Camille Cogswell, executive chef at K’Far, and Drew DiTomo, former chef de cuisine at Amis and owner of the forthcoming Romeo, spent three years in a long-distance relationship. DiTomo recalls hopping in the car at 2:30 a.m. after deep cleaning Amis to drive to Cogswell in Brooklyn — the next weekend, she’d come to Philly. Eventually, Cogswell moved to Philly and started working at Zahav.
A James Beard Award later, she found herself deep into the opening of her celebrated Israeli cafe and felt overwhelmed. “I was so busy that I couldn’t take care of myself,” she says. “Andrew picked up my slack. He was my emotional cheerleader, drove me to work, did house work, and even jumped in at the restaurant to help roll rugelach.”
Once his new restaurant opens, DiTomo says he knows they’ll go through this all over again. After both restaurants are open and running smoothly, they hope to finally get married in fall 2021, after a four-year engagement.
The scheduling challenges don’t bother these chefs though. “We prefer it,” DiTomo says. “It’s nice to know that someone’s in your corner who completely knows what you’re going through. When I say I have to work seven days a week, she gets it.”
Just like most couples, when restaurant industry duos do get two days off in a row together, it usually involves a mix of household chores and fun. Cogswell and DiTomo love to go hiking on their shared days off and visit Longwood Gardens. Moore and Rodriguez tend to go down the Shore on Sundays.
Having different hours actually helps Michael and Natalie DiBattista raise their family. Natalie, who is director of operations at Condesa, spends part of the morning at home and Michael spends the day with their toddler, Lucelly, 3, before picking up their two older kids, Matthew, 15, and Arianna, 10, from school. He then heads to work as a server at the Capital Grille. Sundays are their family day and time for cooking “funky vegetables” from local farmers markets.
Magee, the one-time chef who now works as a bartender, enjoys cooking at home. “I miss cooking, but I don’t miss working 16 hours a day,” he says.
When it comes to their Valentine’s Day plans, these couples all answered the same way: “We work!”

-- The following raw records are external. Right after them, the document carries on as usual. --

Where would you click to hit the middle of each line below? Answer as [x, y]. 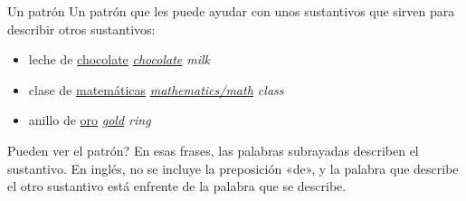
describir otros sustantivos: [81, 29]
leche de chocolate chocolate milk [119, 59]
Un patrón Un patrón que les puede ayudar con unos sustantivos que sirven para [231, 11]
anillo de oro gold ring [90, 120]
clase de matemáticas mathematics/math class [156, 89]
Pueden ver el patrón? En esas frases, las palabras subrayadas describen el [213, 150]
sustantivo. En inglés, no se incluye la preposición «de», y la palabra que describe [233, 168]
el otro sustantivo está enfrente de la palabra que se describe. [177, 186]
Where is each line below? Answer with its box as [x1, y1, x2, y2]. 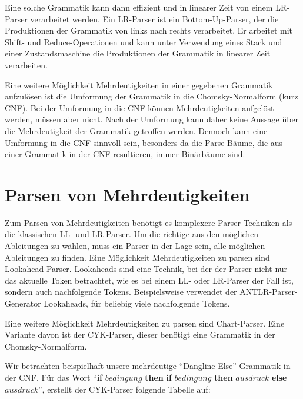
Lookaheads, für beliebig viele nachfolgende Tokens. [44, 297, 230, 309]
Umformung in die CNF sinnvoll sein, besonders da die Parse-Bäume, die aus [5, 136, 283, 148]
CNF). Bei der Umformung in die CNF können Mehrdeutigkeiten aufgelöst [5, 101, 274, 114]
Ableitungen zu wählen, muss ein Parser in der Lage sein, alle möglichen [5, 240, 265, 252]
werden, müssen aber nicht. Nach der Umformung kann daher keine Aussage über [5, 113, 299, 125]
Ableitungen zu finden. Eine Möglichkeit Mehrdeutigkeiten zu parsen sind [5, 251, 270, 263]
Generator [5, 297, 41, 309]
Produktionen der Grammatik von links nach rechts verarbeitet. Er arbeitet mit [5, 24, 293, 36]
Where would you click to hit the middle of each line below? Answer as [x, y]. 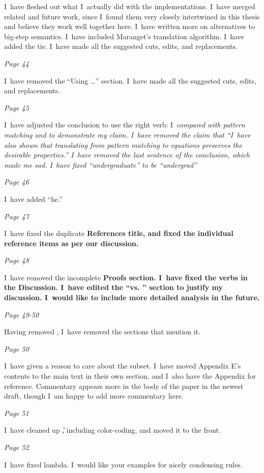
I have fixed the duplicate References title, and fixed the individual [119, 233]
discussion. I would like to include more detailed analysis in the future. [132, 297]
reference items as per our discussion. [71, 243]
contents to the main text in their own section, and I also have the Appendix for [130, 376]
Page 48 [17, 260]
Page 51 [17, 413]
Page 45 [17, 107]
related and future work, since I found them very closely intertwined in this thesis [132, 16]
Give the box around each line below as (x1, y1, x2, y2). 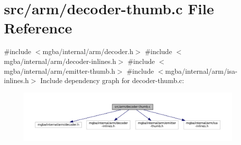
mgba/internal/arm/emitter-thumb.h (4, 65, 116, 76)
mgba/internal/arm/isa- (165, 65, 238, 76)
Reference (4, 18, 72, 38)
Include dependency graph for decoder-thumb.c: (40, 75, 184, 86)
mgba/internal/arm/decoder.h (42, 46, 134, 57)
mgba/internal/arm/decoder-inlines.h (4, 56, 117, 66)
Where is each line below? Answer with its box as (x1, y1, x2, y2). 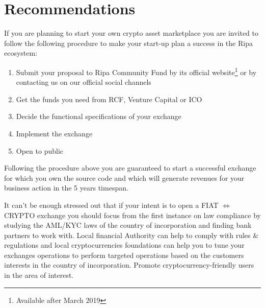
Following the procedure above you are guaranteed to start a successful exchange (4, 162, 256, 173)
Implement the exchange (16, 128, 93, 138)
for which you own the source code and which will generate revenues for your (4, 172, 245, 183)
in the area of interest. (4, 270, 74, 280)
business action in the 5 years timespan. (4, 182, 128, 193)
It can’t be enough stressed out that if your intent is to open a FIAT (4, 199, 219, 210)
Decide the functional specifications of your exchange (16, 111, 181, 122)
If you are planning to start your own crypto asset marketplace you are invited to (4, 28, 259, 38)

Last year, Moore and Rodriguez did go out of their way to have their first real Valentine’s Day date, though: “We went to The Pub in Pennsauken on a Friday night in my finest fur coat and had Long Island Iced Tea and steak,” Moore says. “Then we went to Palizzi.”
These couples are often asked if they would want to work together. It’s something they ask themselves too.
“I joke that when I met Jon, I found the chef for my restaurant,” Moore says. “He is a perfect partner, not only in my life, but he would be perfect in business too.”
“We’ve never worked together before, so it would be an adventure,” Smith says. “Sean has a great brain for wine and is talented food-wise, and I can do everything else.” Her husband agrees and says it would be nice to focus on one thing as a team. “If I ever go back to cooking in that capacity, it would be for me and Rachael and no one else,” Magee says.
The DiBattistas have considered becoming partners in a small restaurant or cafe, though Michael humbly says: “She’d obviously be the boss. I’ll probably be the dishwasher.”
For Cogswell and DiTomo, working together isn’t part of the plan. “We’re not interested in risking our personal relationship over business,” Cogswell explains. She says that their independent interests and careers help keep their personal relationship interesting.
They say that they’re happy to continue supporting each other’s work in different kitchens and even though they’ve both worked in celebrated restaurants, there’s no competition between them.
“I don’t have a James Beard Award around my neck and I’m OK with that,” DiTomo says. “I’m so fired up for the spotlight that shines on Camille. I come home to someone who’s an amazing, inspiring, talented person and that’s who I’m going to spend the rest of my life with.”